***** Data records
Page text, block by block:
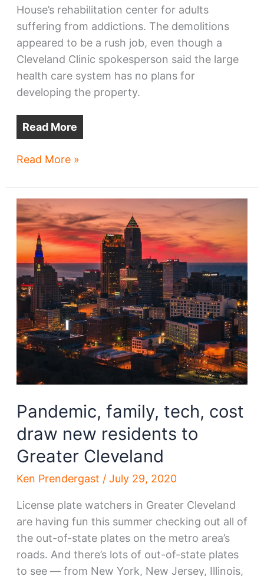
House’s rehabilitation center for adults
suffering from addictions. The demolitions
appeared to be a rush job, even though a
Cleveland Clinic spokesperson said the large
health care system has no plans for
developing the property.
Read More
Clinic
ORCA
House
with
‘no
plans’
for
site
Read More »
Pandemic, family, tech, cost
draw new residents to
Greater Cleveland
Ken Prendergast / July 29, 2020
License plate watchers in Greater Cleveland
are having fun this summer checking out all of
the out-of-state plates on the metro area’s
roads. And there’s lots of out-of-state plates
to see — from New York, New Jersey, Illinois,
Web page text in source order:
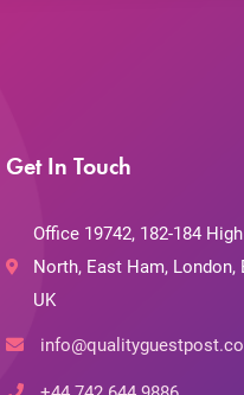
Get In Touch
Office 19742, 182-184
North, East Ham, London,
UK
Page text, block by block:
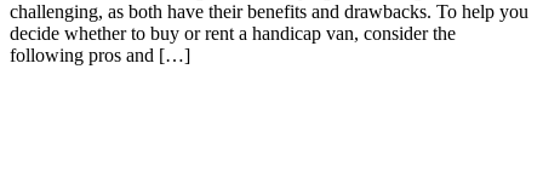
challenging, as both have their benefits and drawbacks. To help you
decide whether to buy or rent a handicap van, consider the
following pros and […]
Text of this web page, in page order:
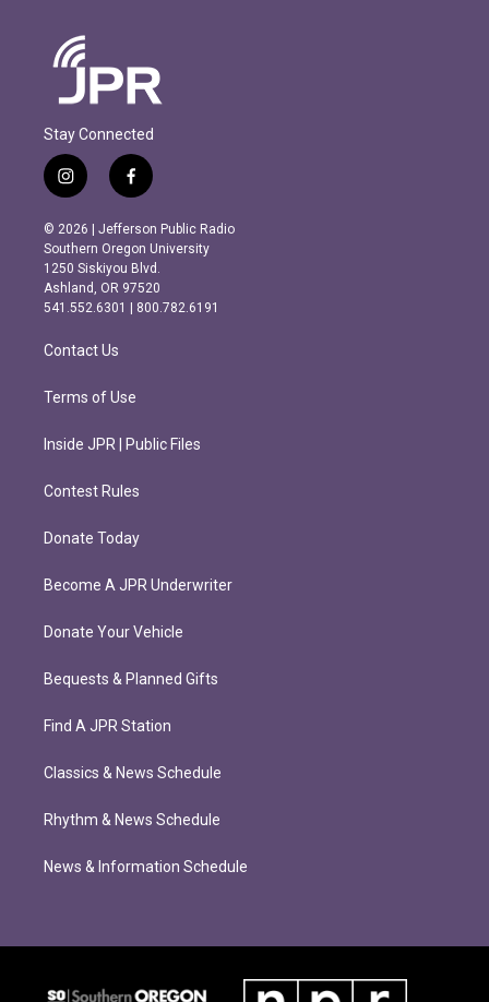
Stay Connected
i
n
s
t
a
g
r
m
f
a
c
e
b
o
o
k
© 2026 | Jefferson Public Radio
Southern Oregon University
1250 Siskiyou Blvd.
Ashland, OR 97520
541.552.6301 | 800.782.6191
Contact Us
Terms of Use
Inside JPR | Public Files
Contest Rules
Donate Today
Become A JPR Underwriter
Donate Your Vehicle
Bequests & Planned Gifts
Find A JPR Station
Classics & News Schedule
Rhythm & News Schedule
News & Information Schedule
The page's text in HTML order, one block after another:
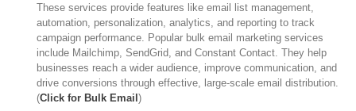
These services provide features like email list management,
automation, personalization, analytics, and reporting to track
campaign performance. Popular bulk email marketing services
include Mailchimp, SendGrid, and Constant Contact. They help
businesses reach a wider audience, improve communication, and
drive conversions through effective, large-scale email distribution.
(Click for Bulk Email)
**********
• [What the exercise asks]: The reply should hold every line of the records unchanged and no pictures.

• [Expected answer]:
Page text, block by block:
House’s rehabilitation center for adults
suffering from addictions. The demolitions
appeared to be a rush job, even though a
Cleveland Clinic spokesperson said the large
health care system has no plans for
developing the property.
Read More
Clinic
ORCA
House
with
‘no
plans’
for
site
Read More »
Pandemic, family, tech, cost
draw new residents to
Greater Cleveland
Ken Prendergast / July 29, 2020
License plate watchers in Greater Cleveland
are having fun this summer checking out all of
the out-of-state plates on the metro area’s
roads. And there’s lots of out-of-state plates
to see — from New York, New Jersey, Illinois,
Web page text in source order:
Get In Touch
Office 19742, 182-184
North, East Ham, London,
UK
Page text, block by block:
challenging, as both have their benefits and drawbacks. To help you
decide whether to buy or rent a handicap van, consider the
following pros and […]
Text of this web page, in page order:
Stay Connected
i
n
s
t
a
g
r
m
f
a
c
e
b
o
o
k
© 2026 | Jefferson Public Radio
Southern Oregon University
1250 Siskiyou Blvd.
Ashland, OR 97520
541.552.6301 | 800.782.6191
Contact Us
Terms of Use
Inside JPR | Public Files
Contest Rules
Donate Today
Become A JPR Underwriter
Donate Your Vehicle
Bequests & Planned Gifts
Find A JPR Station
Classics & News Schedule
Rhythm & News Schedule
News & Information Schedule
The page's text in HTML order, one block after another:
These services provide features like email list management,
automation, personalization, analytics, and reporting to track
campaign performance. Popular bulk email marketing services
include Mailchimp, SendGrid, and Constant Contact. They help
businesses reach a wider audience, improve communication, and
drive conversions through effective, large-scale email distribution.
(Click for Bulk Email)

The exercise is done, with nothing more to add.